_SUPPLIED DATA_.
++++++

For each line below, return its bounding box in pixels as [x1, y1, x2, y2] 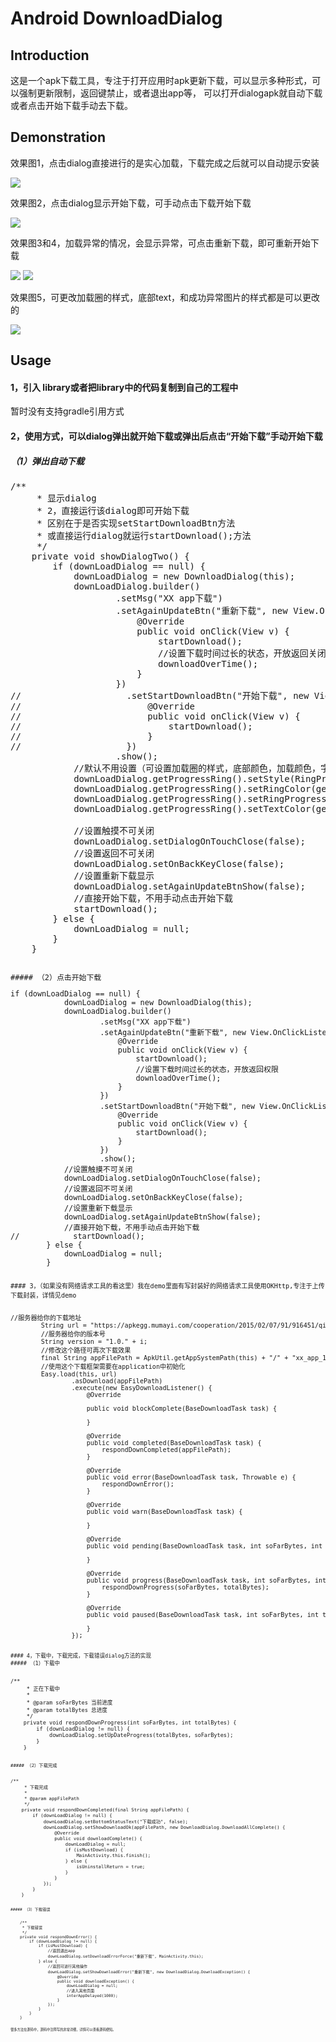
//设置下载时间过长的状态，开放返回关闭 [158, 647, 327, 659]
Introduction [10, 47, 90, 64]
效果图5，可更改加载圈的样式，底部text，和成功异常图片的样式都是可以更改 [10, 291, 321, 303]
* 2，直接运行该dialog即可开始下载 [36, 505, 190, 516]
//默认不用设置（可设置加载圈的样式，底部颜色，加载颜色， [73, 762, 322, 774]
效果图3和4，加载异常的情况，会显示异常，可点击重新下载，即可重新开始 [10, 237, 311, 249]
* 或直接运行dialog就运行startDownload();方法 [36, 530, 252, 541]
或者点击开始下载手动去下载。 [10, 100, 133, 111]
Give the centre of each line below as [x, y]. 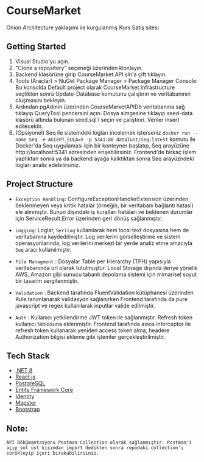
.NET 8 [24, 371]
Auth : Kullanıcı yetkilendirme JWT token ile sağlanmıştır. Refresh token [104, 317]
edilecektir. [29, 126]
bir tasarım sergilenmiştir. [47, 280]
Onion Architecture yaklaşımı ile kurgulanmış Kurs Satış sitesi [83, 27]
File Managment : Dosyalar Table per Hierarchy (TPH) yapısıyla [93, 261]
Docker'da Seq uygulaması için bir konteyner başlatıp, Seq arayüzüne [102, 145]
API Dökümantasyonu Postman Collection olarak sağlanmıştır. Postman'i [99, 442]
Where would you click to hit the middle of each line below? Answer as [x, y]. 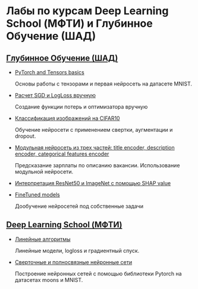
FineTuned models [37, 195]
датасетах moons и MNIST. [49, 280]
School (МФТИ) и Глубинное [79, 23]
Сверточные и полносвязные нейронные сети [73, 262]
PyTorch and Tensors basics [49, 72]
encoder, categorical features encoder [62, 154]
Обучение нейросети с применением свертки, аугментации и [94, 130]
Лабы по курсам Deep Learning [87, 11]

++++++

_WORK INSTRUCTION_.
For the word "sağlanmıştır", find all matching lines in the entries above and copy them out.

_WRITTEN SOLUTION_.
Auth : Kullanıcı yetkilendirme JWT token ile sağlanmıştır. Refresh token [104, 317]
API Dökümantasyonu Postman Collection olarak sağlanmıştır. Postman'i [99, 442]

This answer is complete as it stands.